What are the best practices for making Storj nodes?
More specifically if we have virtualized Windows nodes?
I’m asking this because I feel there must be something important or obvious that I’m missing.
→ Reading this is optional for responding to the question but I’ll just explain the context of why I’m asking these questions.
Firstly because when wanting to start a node I’ve just followed what the website guided me through, thinking it was going to be fine. I was wrong. The process should have important information about hardware and configurations so we don’t f*** up in the long run but I guess nobody cares. I’ve invested over 100h of my time reading this forum and trying different things, even more if you think about the node migrations, and I still feel like my nodes are a failure and I’m close to just GEing.

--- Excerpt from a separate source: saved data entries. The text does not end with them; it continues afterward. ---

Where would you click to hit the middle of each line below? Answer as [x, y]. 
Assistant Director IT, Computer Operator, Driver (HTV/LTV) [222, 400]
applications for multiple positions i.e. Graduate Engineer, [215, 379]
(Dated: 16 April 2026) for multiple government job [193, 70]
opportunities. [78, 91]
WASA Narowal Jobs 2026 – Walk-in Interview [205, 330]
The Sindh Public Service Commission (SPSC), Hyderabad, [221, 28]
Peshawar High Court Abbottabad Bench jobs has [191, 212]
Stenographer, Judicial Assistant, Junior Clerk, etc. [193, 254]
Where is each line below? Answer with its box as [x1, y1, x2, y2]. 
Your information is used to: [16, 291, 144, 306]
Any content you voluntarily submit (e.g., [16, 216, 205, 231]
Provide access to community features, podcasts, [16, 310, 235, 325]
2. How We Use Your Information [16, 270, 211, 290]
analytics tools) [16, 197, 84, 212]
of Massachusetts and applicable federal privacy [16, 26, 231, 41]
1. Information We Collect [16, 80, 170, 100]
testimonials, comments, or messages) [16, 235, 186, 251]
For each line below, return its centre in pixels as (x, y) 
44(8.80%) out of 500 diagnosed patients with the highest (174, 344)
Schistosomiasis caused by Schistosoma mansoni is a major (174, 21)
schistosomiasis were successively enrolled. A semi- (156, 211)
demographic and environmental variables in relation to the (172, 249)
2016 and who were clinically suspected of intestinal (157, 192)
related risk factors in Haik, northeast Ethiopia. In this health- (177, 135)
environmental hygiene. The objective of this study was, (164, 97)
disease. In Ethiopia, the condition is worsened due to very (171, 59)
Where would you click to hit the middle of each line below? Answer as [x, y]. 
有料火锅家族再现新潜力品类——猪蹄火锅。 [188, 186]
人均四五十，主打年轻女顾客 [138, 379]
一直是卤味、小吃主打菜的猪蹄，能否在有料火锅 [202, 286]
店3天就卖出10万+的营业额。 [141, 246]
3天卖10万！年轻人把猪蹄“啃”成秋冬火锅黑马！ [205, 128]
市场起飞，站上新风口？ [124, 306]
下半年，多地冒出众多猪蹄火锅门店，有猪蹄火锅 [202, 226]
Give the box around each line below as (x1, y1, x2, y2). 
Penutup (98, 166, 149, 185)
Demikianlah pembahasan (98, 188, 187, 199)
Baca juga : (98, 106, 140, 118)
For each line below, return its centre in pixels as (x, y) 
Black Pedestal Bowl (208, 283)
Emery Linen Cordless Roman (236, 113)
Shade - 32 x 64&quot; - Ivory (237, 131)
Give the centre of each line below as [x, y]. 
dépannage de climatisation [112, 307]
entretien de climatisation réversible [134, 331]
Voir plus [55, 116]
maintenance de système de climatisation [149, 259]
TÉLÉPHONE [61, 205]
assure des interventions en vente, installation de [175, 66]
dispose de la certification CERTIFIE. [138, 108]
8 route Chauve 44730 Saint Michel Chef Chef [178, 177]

My first nodes used Windows 10 and USB SMR drives and after ~2TB started failing all the time. I’ve shucked them and moved them into my proxmox server and made some Windows Server VM’s, problem was solved but at a little over 3TB it started happening again and there was a BIG discrepancy between real space occupied and what the node reported. Bought CMR Exos drives and deleted the databases, the problem still hasn’t reappeared over a year later but my drives are ALWAYS are 100% activity. When consulting the logs I can see that the lazy filewalker runs take over 20 days and there’s a lot of cancelled uploads. Also when Storj needs to update my node just dies until I manually restart the process, which didn’t happen back in Windows 10 and 11, so I guess Storj doesn’t work well with Windows server maybe?
Turning off indexing on the drive took over a month but seemed to help a little bit.

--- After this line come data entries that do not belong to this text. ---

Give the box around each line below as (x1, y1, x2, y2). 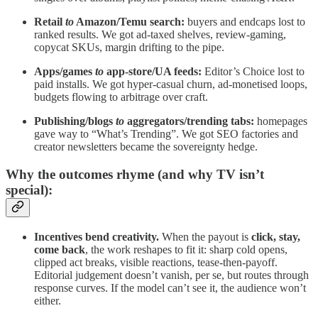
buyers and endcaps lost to (185, 16, 305, 28)
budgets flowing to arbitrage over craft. (34, 91, 208, 104)
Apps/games (34, 65, 95, 78)
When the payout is (162, 230, 251, 243)
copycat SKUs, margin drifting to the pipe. (34, 41, 224, 54)
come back (34, 243, 85, 256)
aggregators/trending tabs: (124, 115, 254, 128)
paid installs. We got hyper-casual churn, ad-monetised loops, (34, 78, 307, 91)
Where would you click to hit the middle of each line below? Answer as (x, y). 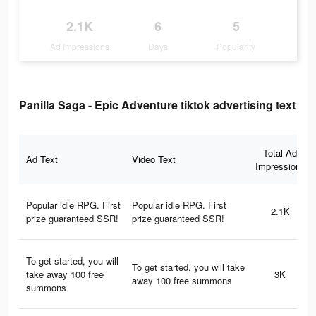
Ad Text (42, 159)
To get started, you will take (188, 267)
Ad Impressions (80, 47)
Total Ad (280, 153)
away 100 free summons (182, 281)
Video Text (154, 159)
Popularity (236, 47)
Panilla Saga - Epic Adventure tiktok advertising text (157, 105)
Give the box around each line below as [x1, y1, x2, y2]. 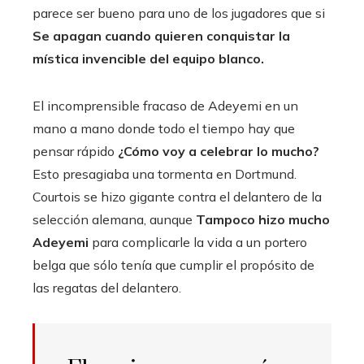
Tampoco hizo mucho [196, 210, 330, 227]
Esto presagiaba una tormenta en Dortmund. [32, 165, 297, 182]
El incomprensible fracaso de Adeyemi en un [32, 97, 298, 114]
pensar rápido [32, 142, 118, 159]
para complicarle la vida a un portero [89, 233, 307, 250]
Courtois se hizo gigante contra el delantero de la [32, 188, 322, 205]
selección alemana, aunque [32, 210, 196, 227]
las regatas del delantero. [32, 279, 181, 296]
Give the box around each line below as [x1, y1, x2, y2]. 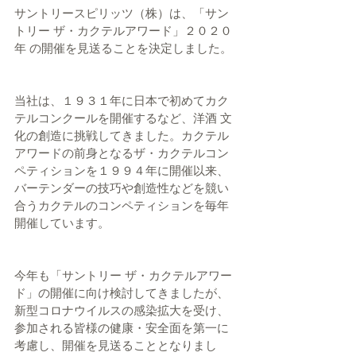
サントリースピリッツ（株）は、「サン [14, 6, 229, 21]
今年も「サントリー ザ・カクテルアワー [14, 269, 232, 283]
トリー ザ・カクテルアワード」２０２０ [14, 24, 232, 38]
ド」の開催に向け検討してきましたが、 [14, 286, 232, 300]
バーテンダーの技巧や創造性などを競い [14, 181, 232, 195]
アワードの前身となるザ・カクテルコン [14, 146, 232, 161]
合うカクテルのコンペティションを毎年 [14, 199, 229, 213]
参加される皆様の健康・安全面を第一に [14, 321, 232, 335]
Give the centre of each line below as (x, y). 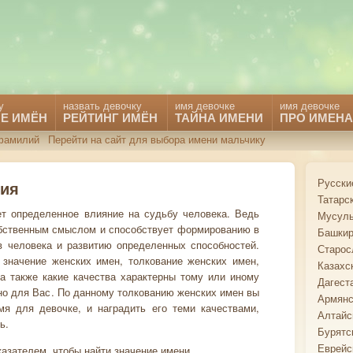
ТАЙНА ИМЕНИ (219, 117)
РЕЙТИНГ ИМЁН (110, 117)
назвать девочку (102, 105)
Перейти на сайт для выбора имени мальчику (157, 139)
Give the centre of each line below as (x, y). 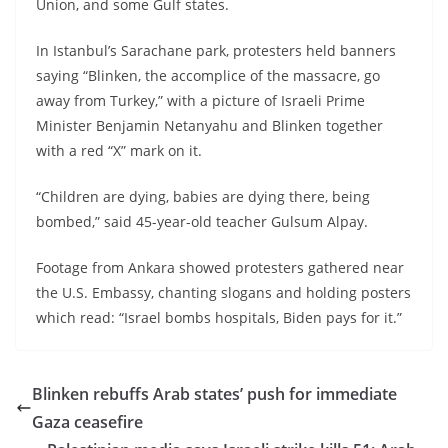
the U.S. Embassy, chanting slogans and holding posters (223, 292)
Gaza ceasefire (87, 421)
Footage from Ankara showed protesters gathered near (220, 267)
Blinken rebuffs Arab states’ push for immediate (214, 393)
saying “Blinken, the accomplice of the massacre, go (208, 75)
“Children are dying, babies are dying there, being (203, 196)
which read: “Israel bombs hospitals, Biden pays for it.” (219, 317)
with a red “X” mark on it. (119, 150)
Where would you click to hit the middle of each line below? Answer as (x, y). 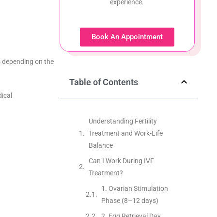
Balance (101, 145)
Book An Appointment (127, 37)
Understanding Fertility (123, 121)
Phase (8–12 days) (130, 200)
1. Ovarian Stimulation (134, 188)
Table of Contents (103, 82)
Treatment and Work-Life (125, 133)
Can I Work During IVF (121, 161)
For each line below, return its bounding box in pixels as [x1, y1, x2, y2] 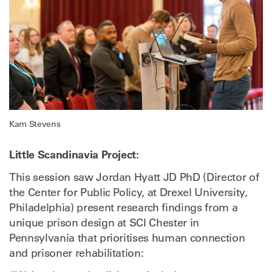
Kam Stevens [9, 118, 61, 129]
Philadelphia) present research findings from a [9, 200, 238, 214]
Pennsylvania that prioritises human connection [9, 231, 245, 245]
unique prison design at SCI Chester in [9, 216, 200, 229]
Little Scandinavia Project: [9, 147, 139, 161]
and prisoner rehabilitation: [9, 246, 144, 260]
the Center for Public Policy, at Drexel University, [9, 185, 248, 199]
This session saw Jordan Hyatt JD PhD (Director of [9, 170, 259, 184]
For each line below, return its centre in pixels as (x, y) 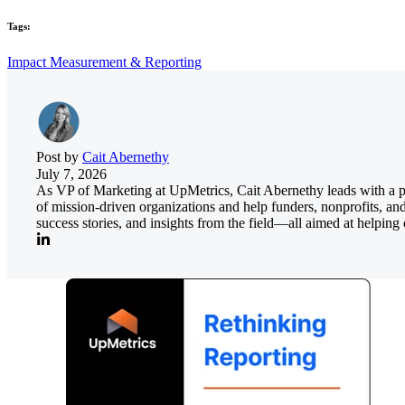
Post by (59, 156)
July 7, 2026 (71, 174)
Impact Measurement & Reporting (104, 61)
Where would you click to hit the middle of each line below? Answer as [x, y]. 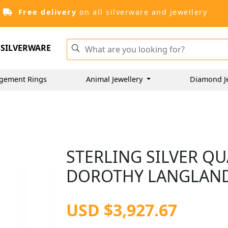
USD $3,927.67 [122, 210]
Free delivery [47, 12]
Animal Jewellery [115, 79]
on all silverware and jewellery [142, 12]
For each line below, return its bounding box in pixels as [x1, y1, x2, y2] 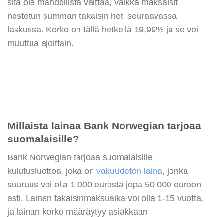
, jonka [162, 166, 188, 176]
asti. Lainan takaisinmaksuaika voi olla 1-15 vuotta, [7, 193, 203, 203]
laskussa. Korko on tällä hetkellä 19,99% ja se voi [7, 25, 198, 35]
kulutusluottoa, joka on [7, 166, 96, 176]
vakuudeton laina [96, 166, 162, 176]
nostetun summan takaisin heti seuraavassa [7, 11, 177, 21]
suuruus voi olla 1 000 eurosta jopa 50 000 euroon [7, 179, 201, 189]
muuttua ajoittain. [7, 38, 74, 48]
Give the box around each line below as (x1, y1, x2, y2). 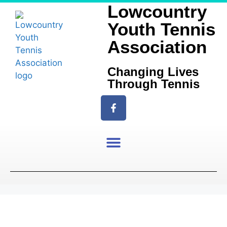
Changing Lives (107, 65, 199, 79)
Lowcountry (107, 2, 207, 21)
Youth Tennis (107, 19, 216, 39)
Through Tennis (107, 77, 200, 91)
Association (107, 37, 207, 57)

Turning on writethrough caching + iothread gives a significant speed boost but also some unexpected behavior in terms of IO wait and guest CPU usage, and it’s still too slow anyway.
Benchmarks on the guest machine give me IOPS and bandwidth at all queue depths within 15% of what I get on bare metal so I guess the virtualization overhead is not significant.

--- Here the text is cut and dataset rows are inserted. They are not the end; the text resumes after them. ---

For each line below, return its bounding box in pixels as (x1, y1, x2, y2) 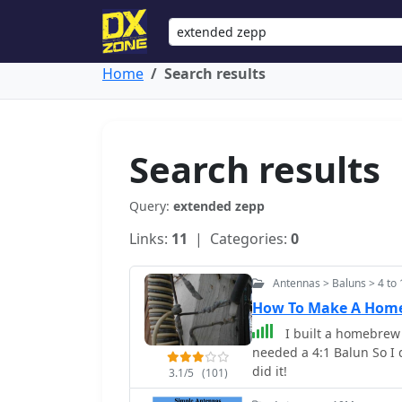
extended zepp (173, 197, 265, 214)
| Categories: (188, 229, 291, 249)
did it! (252, 363, 287, 380)
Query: (129, 197, 173, 214)
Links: (129, 229, 171, 249)
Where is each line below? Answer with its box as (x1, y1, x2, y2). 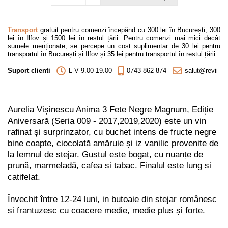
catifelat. (8, 172, 40, 182)
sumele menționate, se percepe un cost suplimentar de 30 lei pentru (8, 42, 220, 50)
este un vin (162, 116, 206, 126)
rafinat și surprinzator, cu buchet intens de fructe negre (8, 127, 216, 137)
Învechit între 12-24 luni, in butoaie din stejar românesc (8, 194, 217, 205)
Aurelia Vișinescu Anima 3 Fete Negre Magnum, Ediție (8, 105, 213, 115)
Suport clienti (8, 67, 50, 75)
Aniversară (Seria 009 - (8, 116, 99, 126)
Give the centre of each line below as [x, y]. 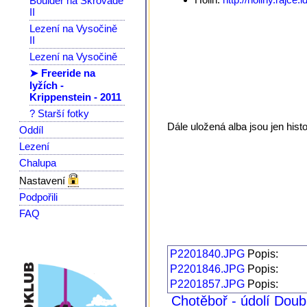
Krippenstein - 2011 [75, 97]
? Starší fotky [59, 113]
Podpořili [38, 197]
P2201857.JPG [208, 284]
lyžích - [47, 85]
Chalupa [38, 162]
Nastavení [44, 180]
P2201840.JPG [208, 254]
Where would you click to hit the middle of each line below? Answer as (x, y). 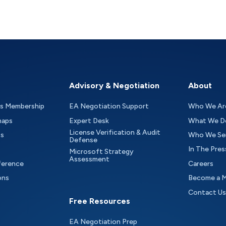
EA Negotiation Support (109, 106)
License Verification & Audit (115, 133)
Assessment (90, 159)
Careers (201, 163)
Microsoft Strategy (104, 152)
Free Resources (100, 201)
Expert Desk (89, 121)
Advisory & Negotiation (115, 86)

So what the hell am I missing? It it because I left the default cluster size of 4KB? Should I make some optimizations in the config file? Maybe defrag the MFT? Is the only choice for running a decent Storj node using Linux and EXT4 or something? I’m giving this one last shot but I’m way too tired to make another mistake. Please help. I would ideally stick to Windows VM’s because it works well with the way I manage the server.